Chronique

Cyril Achard Duo avec Géraldine Laurent

Visitation

Cyril Achard (g), Géraldine Laurent(as)

Label / Distribution : ACM Jazz Label

La rencontre entre ces deux musiciens d’exception n’allait pas vraiment de soi. Quoi de commun entre l’univers du guitariste provençal, depuis longtemps certes tourné vers une carrière internationale, mais toujours fidèle à ses racines locales, et les multivers, si l’on peut dire, de la saxophoniste niortaise, installée à Paris ?

On sait l’appétence de Cyril Achard pour le jazz électrique, de même que l’on connaît ses tentations acoustiques et sa passion pour la pureté du son de la six-cordes. Praticien zélé de la ré-harmonisation, cet art subtil de la réécriture des standards de jazz qui aboutit à leur mise en abyme, il sait amener son auditoire vers un état de transe et le conduire dans un maelstrom de notes bleues, avec une douceur extrême.
Quant à Géraldine Laurent… On ne lui fera pas l’injure de la présenter de nouveau ici ! Si ce n’est qu’elle développe avec virtuosité un propos plus que jamais orchestral.

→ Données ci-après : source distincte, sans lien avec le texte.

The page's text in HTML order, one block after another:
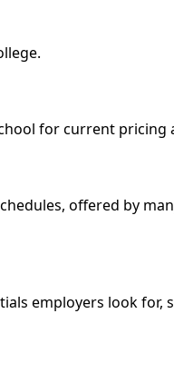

On y reconnaîtrait peut-être un peu trop vite la patte de Christophe Dal cSasso, l’émérite flûtiste et chef d’orchestre ayant produit ce disque… car lorsqu’une boppeuse de sa trempe s’attache au cadre intimiste d’un duo, on ne peut que s’attendre à du gros son !
La conversation entre ces deux artistes, loin d’être du bavardage, s’apparenterait presque à un dialogue socratique, si ce n’est que les protagonistes, loin de vouloir nous inviter à chercher quelque vérité que ce soit, nous plongent dans un état cathartique, voire utopique. C’est bien dans d’autres lieux, au sens originel du terme, qu’ils nous convient : des espaces éthérés propices à l’émancipation vis-à-vis des cadres établis des musiques de jazz tels qu’ils sont hélas trop souvent formatés par l’industrie musicale. Donnant à voir en écoutant, tellement ils s’écoutent l’un l’autre, le guitariste et la saxophoniste transcendent les codes jazzistiques pour ouvrir des territoires rêvés, tantôt impressionnistes par les couleurs qu’ils génèrent, tantôt expressionnistes par leur capacité à sonder les esprits.
De fait, les entrelacs des timbres de la guitare et du saxophone alto forment une colonne d’ADN dans laquelle les notes se déroulent au rythme de la vie elle-même. Pour s’en convaincre, l’écoute du morceau « La Muse Danse » est essentielle : jeux sur les cadres harmoniques, constamment déplacés, accents sur des notes qui ne sont plus des « cibles », tant elles sont mouvantes et paradoxalement en place, sans oublier l’essence du jazz, les « questions and answers » toujours renouvelées. Il suffit de se laisser caresser par le souffle de Géraldine Laurent, et d’être transporté par la guitare de Cyril Achard (ici proche du luth, tropisme méditerranéen oblige), pour enfin RESPIRER. Car si « Visitation » il y a dans ce duo, elle se situe aux antipodes de la mythologie chrétienne et tend à l’universel.